2 When I gave him 10 dollars, he had told me the news. (First, he told the news , second, I gave ten \$ )

1 and 2 are clear. Now. The problem.

3 When I met him, he knew the news. (THIS IS NOT CLEAR.)

Is it: a) I met him first and then he learnt the news. OR b) Before I met him he had already known the news

4 When I met him, he had known the news. (Before I met him he had already known the news) CLEAR

5 When I met him he didn't know the news.

Is it: a) I met him first and then he got the news erased from his memory. OR b) Before I met him he had already not known the news

3 and 5 are problematic. How would you interpret them?

Ticce1 When I gave him 10 dollars, he told me the news. (First, I gave ten \$, second, he told the news)

The sequence is correct, but the meaning is not what you think. It means that he only told you the news because you gave him 10 dollars.

Ticce2 When I gave him 10 dollars, he had told me the news. (First, he told the news , second, I gave ten \$ )

I can't think of a context for this one. You seem to be putting the cart before the horse. Verb tenses react to the context. They aren't to be relied on to convey meaning. If you add a word or two, it becomes natural: "When I gave him the 10 dollars, he had already told me the news."

Ticce3 When I met him, he knew the news. (THIS IS NOT CLEAR.)

Most things aren't clear at first. It's your job as the writer to see that they are in the end.

I can't tell what you want "met" to mean. In that sentence, it defaults to the first time you encountered him, but I suspect that what you mean is "had an encounter with". Let's use that. Also, "knew" doesn't work that way. You would have to use "learnt" (US "learned").

TicceIs it: a) I met him first and then he learnt the news.

Again, the sequence is right, but the meaning is wrong. The sentence "When I met him, he learnt the news" means that you told him the news when you met him.
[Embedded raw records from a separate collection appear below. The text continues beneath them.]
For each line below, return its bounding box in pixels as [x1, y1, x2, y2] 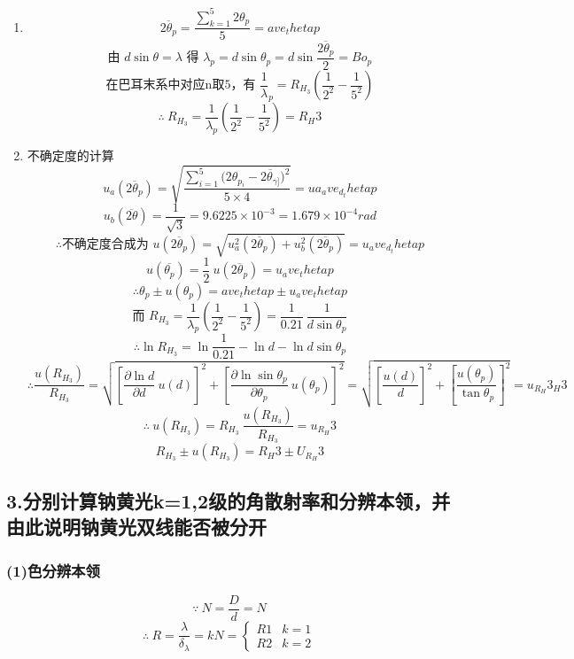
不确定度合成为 [61, 237, 149, 251]
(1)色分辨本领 [6, 559, 100, 581]
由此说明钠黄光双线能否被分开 [6, 513, 267, 540]
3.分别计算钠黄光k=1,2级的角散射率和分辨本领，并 [6, 486, 451, 514]
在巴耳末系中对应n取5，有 [105, 79, 256, 92]
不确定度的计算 [27, 145, 114, 164]
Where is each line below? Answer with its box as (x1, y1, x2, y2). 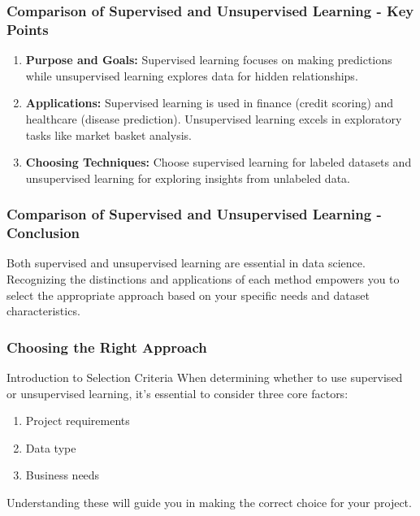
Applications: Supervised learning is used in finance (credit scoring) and (25, 94, 394, 111)
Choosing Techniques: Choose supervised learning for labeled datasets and (25, 154, 412, 171)
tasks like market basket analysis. (25, 126, 192, 143)
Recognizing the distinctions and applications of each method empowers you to (6, 271, 400, 288)
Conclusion (6, 223, 80, 243)
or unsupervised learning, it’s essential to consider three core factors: (6, 384, 349, 401)
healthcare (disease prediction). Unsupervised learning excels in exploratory (25, 110, 402, 127)
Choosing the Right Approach (6, 336, 207, 357)
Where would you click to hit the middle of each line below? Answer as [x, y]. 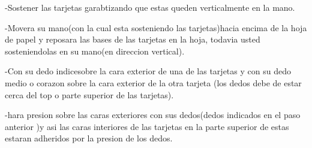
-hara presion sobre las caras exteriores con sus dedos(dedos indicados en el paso [153, 115]
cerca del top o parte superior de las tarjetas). [89, 94]
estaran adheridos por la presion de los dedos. [89, 138]
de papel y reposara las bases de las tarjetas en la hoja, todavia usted [133, 39]
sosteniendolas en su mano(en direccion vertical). [95, 51]
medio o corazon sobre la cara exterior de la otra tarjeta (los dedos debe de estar [153, 82]
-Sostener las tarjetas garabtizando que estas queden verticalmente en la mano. [150, 7]
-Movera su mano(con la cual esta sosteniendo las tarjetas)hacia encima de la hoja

TicceOR b) Before I met him he had already known the news

And again, use "learnt". The sentence "Before I met him, he had already learnt the news" means that you were saved the trouble of telling him yourself.

You original "When I met him, he knew the news" is unlikely in the common interpretation of "knew". It would require context to be possible.

OK.

When I met him, he lived in NY.

Technically, it means that before I met him he didn't live in NY. But it's unlikely, nonetheless, that's what it literally means.

Is it necessary to correct it?

When I met him, he was living in NY. or When I met him, he had been living in NY.

I see what you mean with "learn", but let's say that "know" means "retain information"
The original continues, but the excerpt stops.